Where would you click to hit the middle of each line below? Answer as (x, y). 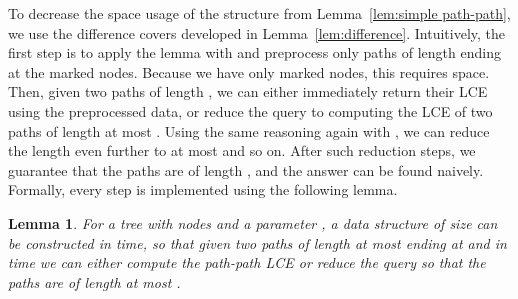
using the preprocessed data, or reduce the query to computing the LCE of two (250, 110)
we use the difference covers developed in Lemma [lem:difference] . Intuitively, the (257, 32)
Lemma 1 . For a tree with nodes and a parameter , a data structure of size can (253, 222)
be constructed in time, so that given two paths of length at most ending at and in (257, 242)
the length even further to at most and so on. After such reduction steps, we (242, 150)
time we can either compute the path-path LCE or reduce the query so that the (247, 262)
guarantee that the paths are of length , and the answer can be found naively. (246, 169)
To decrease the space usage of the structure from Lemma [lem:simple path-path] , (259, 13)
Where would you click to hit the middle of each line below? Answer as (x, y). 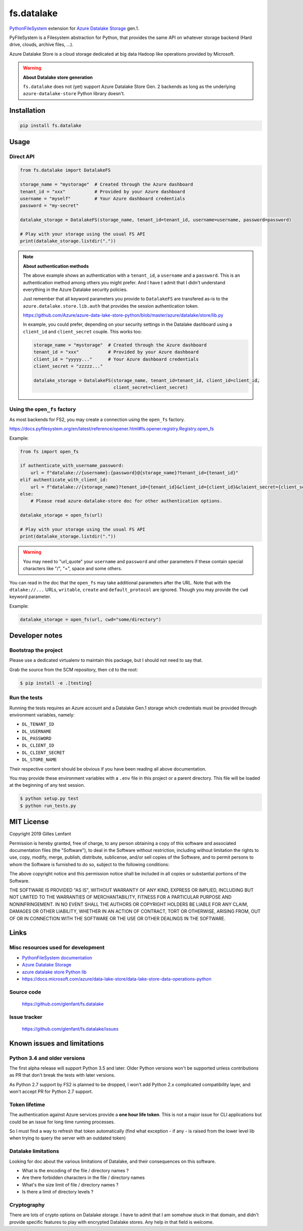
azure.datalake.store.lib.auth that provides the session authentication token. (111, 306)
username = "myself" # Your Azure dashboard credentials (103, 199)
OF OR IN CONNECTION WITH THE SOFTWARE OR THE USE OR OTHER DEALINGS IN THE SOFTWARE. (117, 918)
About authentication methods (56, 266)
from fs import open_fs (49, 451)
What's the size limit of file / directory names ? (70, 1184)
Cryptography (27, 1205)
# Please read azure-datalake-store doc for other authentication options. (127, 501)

☆ ☆ ☆ ☆

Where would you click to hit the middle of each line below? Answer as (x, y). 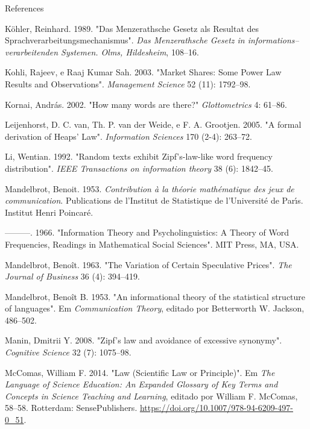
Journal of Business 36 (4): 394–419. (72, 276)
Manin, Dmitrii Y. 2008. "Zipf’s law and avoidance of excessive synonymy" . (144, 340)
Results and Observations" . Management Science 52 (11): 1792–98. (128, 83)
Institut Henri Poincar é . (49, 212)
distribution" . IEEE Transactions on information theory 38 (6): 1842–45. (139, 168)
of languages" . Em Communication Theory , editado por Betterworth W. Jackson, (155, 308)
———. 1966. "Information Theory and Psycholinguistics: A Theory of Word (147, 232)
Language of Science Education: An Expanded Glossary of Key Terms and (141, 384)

☆ ☆ ☆ ☆

[Work task]: Please give the number of lines in the data where "from" appears, without any other words.

[Result]: 2